News Release

Minority women perceive IT as way to promised land

Peer-Reviewed Publication

Penn State

Minority women in low-income communities perceive information technology (IT) as a means of escaping poverty -- their first step on the road to upward mobility, says a Penn State researcher.

In contrast, highly educated, middle-class and professional women view IT as offering fewer opportunities for advancement, suggesting that IT and gender studies shouldn't focus on women as a homogenous group, said Dr. Lynette Kvasny, assistant professor of information sciences and technology.

"If you're talking about developing programs in technology training, it's important to understand the history and culture of the people you are working with and not just implement a standardized curriculum," Kvasny said. "Populations of women have different and competing perceptions about technology's potential impact on their life experiences."

Many IT and gender studies have looked at women as a collective and generalized from the experiences of middle-class women in the IT profession or studying at universities, Kvasny said.

These primarily White women feel marginalized in the White male-dominated IT workplace. In their perspective, technology skills and IT training may not lead to advancement or greater opportunities.

The women Kvasny interviewed, many of whom were single parents and had incomes below the poverty line, believed that IT skills would empower them. They noted how their training would lead to higher paying jobs.

But the faculty member in Penn State's School of Informational Sciences and Technology sees potential for IT skills to produce a different kind of empowerment for minority women. IT can improve minority women's lives by giving them the skill set to organize to get a bus stop in their neighborhood, discover how to take a bad landlord to court or learn how to file for child support.

"IT skills can be taken beyond the workplace to transform and shape inner-city communities," she added. "Technology can build people's capacity to learn and to discover their communities' assets."

Kvasny based her findings on interviews with African American women participating in a 14-week computer-training program in 2001 in a southern city. The research is detailed in a paper, titled "Triple Jeopardy: Race, Gender and Class Politics of Women in Technology," presented April 12 at the Association for Computing Machinery's "Freedom in Philadelphia: Leveraging Differences and Diversity in the IT Workforce" conference.

Minority women also saw their technology training as helping them better connect with their children, who were being exposed to computers in day care centers and schools. Drawn to Biblical imagery and the Exodus metaphor, minority women consider Cyberspace as a promised land of economic betterment and societal inclusion, Kvasny said. In that worldview, IT access and skills will enable the overcoming of the barriers of poverty and social alienation that have shaped many minority women's existence.
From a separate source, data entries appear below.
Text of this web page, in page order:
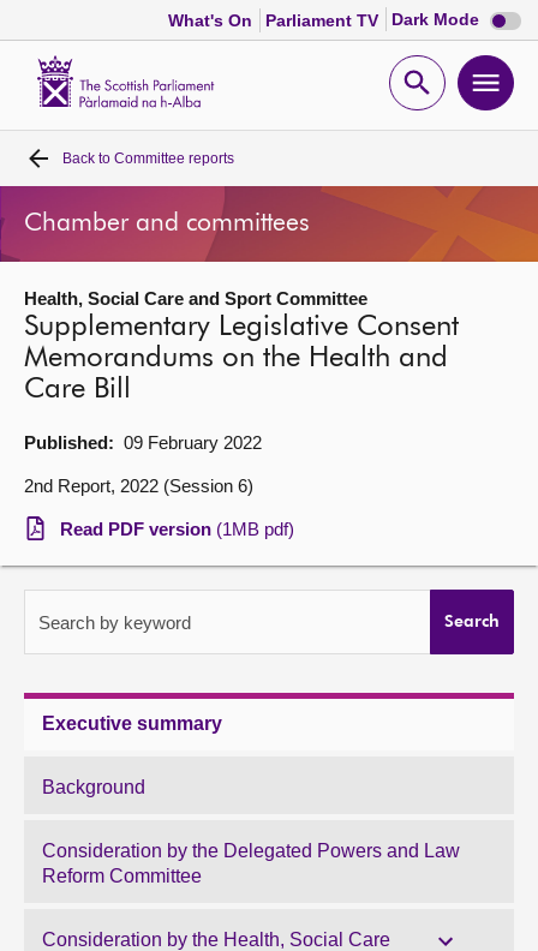
What's On Parliament TV Dark Mode Dark
mode
Open
Home
Bills and laws
MSPs
Chamber and committees
Get involved
Visit
Contact us
Back to Committee reports
Chamber and committees
Health, Social Care and Sport Committee
Supplementary Legislative Consent
Memorandums on the Health and
Care Bill
Published: 09 February 2022
2nd Report, 2022 (Session 6)
Read PDF version (1MB pdf)
Search by keyword Search
Executive summary
Background
Consideration by the Delegated Powers and Law
Reform Committee
Consideration by the Health, Social Care

"Technology is like a beacon to these women who live in turmoil, uncertainty and danger; It offers a different vision for them," Kvasny said. "However, their enthusiasm masks the reality of the IT workplace. Unlike middle-class women whose job opportunities include positions as programmers and systems analysts, these minority women in my study will work in the service sector. But the new IT skills will keep them from being left further behind and help them progress."